> [Exercise brief] All lines from the entries below that contain the string "Ministerio" should be copied out.

> [Stored data]
========
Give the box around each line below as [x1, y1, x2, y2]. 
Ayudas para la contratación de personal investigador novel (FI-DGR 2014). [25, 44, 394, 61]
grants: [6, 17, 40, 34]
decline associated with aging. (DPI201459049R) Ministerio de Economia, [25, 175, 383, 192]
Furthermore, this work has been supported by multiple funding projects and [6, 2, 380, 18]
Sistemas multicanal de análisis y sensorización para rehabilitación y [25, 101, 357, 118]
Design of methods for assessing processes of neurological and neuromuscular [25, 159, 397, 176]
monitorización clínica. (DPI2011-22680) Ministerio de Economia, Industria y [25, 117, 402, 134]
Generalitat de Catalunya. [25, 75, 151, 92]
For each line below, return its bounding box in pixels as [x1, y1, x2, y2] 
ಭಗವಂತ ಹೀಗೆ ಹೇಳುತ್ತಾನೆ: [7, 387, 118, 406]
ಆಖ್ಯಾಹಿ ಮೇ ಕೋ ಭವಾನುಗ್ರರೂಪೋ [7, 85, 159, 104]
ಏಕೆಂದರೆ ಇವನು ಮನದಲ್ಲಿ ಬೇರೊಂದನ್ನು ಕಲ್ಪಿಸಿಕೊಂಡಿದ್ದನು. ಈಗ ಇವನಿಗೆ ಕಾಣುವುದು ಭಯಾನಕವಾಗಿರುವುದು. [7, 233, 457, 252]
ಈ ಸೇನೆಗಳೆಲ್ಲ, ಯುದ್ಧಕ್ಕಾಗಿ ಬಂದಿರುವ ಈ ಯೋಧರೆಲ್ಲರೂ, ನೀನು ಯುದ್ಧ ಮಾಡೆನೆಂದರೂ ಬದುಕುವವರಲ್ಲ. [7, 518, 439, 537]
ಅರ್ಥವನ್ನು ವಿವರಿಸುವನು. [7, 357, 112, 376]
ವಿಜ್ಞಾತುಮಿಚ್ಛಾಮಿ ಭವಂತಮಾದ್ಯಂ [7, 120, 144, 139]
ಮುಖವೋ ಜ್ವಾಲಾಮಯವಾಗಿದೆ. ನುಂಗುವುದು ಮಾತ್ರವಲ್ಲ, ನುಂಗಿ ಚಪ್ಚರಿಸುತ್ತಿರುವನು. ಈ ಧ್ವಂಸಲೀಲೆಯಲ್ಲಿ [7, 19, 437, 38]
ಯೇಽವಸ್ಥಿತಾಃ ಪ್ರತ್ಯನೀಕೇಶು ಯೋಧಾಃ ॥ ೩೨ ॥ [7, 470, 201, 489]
========
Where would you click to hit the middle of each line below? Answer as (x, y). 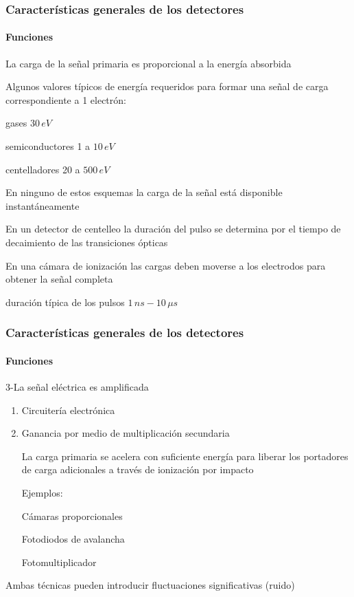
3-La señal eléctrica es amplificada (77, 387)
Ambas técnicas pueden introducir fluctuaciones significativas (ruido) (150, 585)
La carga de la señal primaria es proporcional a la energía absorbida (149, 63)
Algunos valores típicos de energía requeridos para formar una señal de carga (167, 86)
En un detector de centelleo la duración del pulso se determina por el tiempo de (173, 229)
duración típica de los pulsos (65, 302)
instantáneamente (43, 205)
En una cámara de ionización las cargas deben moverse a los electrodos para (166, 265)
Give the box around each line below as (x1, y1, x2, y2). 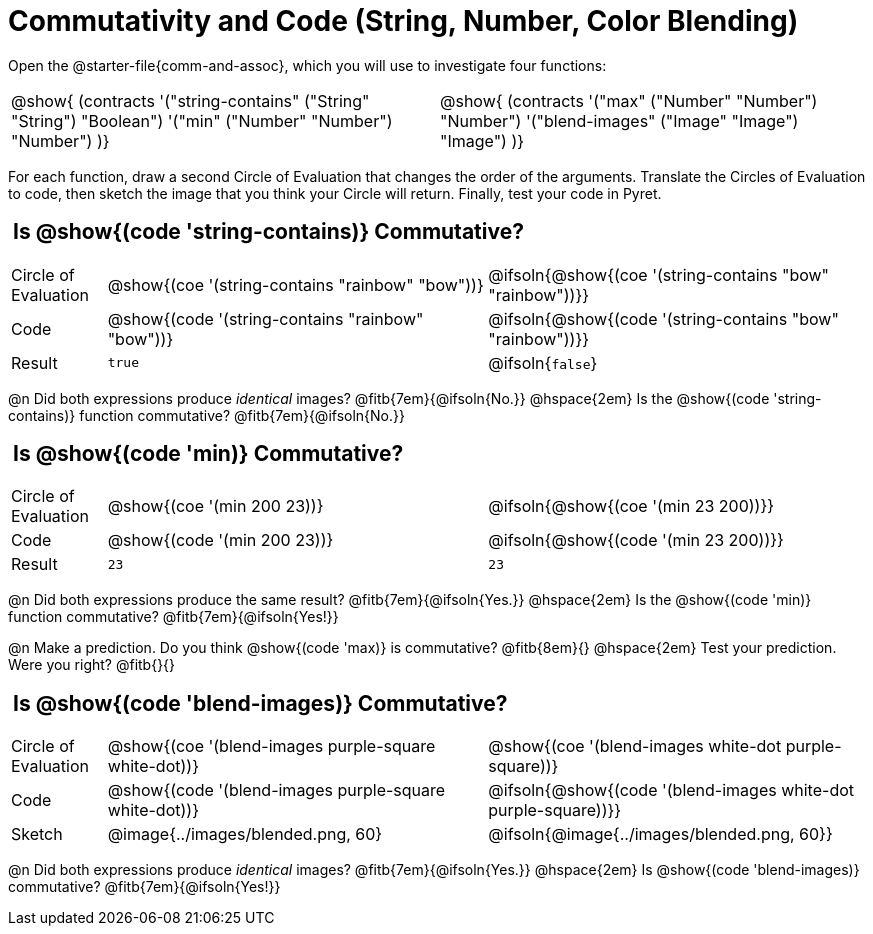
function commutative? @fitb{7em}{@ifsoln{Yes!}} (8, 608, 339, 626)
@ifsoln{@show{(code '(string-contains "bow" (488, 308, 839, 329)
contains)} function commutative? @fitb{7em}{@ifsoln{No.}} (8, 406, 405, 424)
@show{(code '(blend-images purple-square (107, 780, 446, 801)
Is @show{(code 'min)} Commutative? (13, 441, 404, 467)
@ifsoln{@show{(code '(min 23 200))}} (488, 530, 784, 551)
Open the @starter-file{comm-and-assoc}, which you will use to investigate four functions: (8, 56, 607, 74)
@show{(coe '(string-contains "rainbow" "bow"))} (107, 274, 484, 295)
========
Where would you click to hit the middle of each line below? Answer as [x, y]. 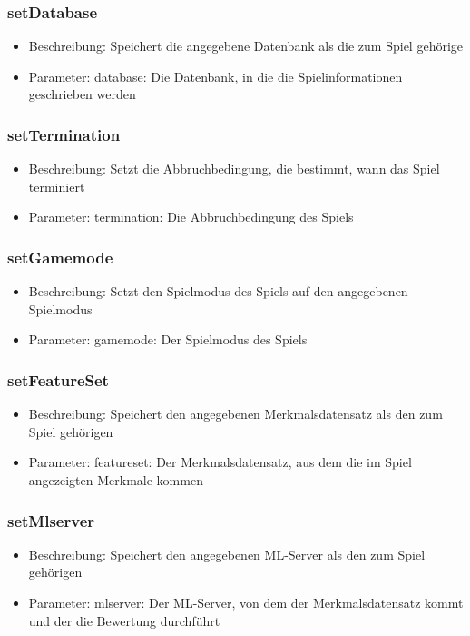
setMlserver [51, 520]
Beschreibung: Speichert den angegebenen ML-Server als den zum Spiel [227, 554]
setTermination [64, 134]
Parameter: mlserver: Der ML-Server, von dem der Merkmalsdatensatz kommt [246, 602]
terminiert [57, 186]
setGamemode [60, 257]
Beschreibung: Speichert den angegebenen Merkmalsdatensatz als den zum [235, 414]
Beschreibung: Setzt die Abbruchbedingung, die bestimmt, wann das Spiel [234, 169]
========
> [Task output]
decline associated with aging. (DPI201459049R) Ministerio de Economia, [25, 175, 383, 192]
monitorización clínica. (DPI2011-22680) Ministerio de Economia, Industria y [25, 117, 402, 134]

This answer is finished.